It’s amazing. My mother can be having two legit conversations at once and it’s up to me to know when it’s my turn. She calls it her Single Mom Superpower. She has lots of them—­like finding the best thrift store furniture and tuning out any questions with the word dad or father in them.

“Happy birthday to you, happy birthday to you . . .” I have a bad singing voice. The kind that would get me singled out as a national laughingstock if I ever auditioned for a reality TV singing competition. I glance at my mom. We both have the kind of pasty white skin that doesn’t tan, just burns. Her long dark brown hair—­same as mine—­is pulled up into a ponytail. She’s still wearing her Mauro’s Dry Cleaning polo withRae embroidered above the logo—­a clothes hanger bent into the shape of a crown. Barefoot, the hem of her old Dickie’s tucks underneath her heels.

“Did you take off your shoes?” My mother sets her phone down on the peeling laminate countertop and ticks through the mail pile.

We’ve been in this apartment through four consecutive lease renewals, the longest I’ve lived anywhere, and even though it’s not the nicest place we’ve called home, I like that we’ve hung around long enough to paint the walls a buttery yellow and for it to smell like my mother when I walk through the door.

We share a bathroom, our toothbrushes side by side in the medicine cabinet next to the sink, and I swear the fact that not all of our apartments have come with washer-­dryer hookups is the main reason why Mom started a dry-­cleaning business.

I try not to think of that kid Jonah’s house, of the massive lawn, of the scaling walls, of the working fountain in the front, because it seems wild that he lives there and I live here and we both call these places “home” like they belong in the same category. For the record, I’m not in the habit of comparing my life to those of rich Fountain Valley kids. I mean, what’s the point and who cares? I’m proud of how far Mom and I have come and the best part is, we have nobody to thank for it but ourselves. It’s just that when the whole world is supposed to “shelter at home,” it’s hard not to clock the differences in what that word can mean.

I dry my hands on a dish towel and then wiggle my pink-­socked toes to demonstrate my shoeless feet. “Who was that?”

“Just one of the two dozen clients who wants to know how the heck they’re going to get their clothes now that everyone’s supposed to stay put.” She pushes bangs off her forehead and collapses into the kitchen chair that our cat, Sir Scratchmo, uses to sharpen his claws. Mom worked at Ricky’s Cleaners for eighteen months before Ricky announced he was going to retire and planned to close the place. We had six months to scrape together savings and bank loans and googlehow to run a cleaning business, but Mom said we wouldn’t get an opportunity like this again to have something that’s ours. I don’t think stains are exactly a passion of my mother’s, but people will always need their clothes cleaned, and we Mauros are practical like that. “You know they say that we should be stocking up on cash in all of this too,” she says.

“Who is ‘they’?”

She takes a long sip from a glass of water. “I saw an article on Facebook.”

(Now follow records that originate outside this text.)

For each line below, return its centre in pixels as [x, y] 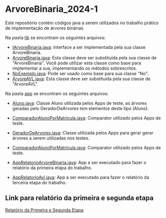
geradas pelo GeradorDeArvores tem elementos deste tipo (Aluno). [81, 108]
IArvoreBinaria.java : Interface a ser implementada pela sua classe [79, 47]
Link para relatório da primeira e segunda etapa [80, 198]
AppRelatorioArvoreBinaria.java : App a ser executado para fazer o [79, 162]
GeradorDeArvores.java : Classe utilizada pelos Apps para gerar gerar [83, 132]
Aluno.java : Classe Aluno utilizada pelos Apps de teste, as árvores [80, 103]
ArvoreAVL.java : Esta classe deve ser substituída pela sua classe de [81, 79]
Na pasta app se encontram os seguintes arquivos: [57, 93]

“Mom, what have we talked about when it comes to Facebook articles?”

She waves me away. “Mm. Was it wild out there?”

“You know Walking Dead? Well, like the entire first season of that, but with better hygiene.” I do the bored stare into the open fridge, letting the artificial air cool my cheeks. “What’s for dinner?’

“Sorry, M ’n’ M, you’ll have to fend for yourself. I’ve got more calls to make.”

Coincidentally, Fend for Yourself would also be the title of the sitcom version of my life. Sometimes I think the majority of my childhood was one long afternoon sitting way too close to the TV and eating boxed mac ’n’ cheese. Not that I’m complaining. Rae Mauro works harder than anyone I know, and for as long as I can remember it’s been just the two of us, which means often it’s just me.

I dump two pepperoni Hot Pockets on a plate and shove them in the microwave. Three minutes later, dinner is served, and I tiptoe past Mom, who’s deep into strategizing her customers’ wardrobe deliveries using our coffee table like it’s a Risk board. Honestly, I don’t even understand why anyone needs their dry-­cleaned clothes during a lockdown except that I guess cashmere is pretty soft, if you can swing it.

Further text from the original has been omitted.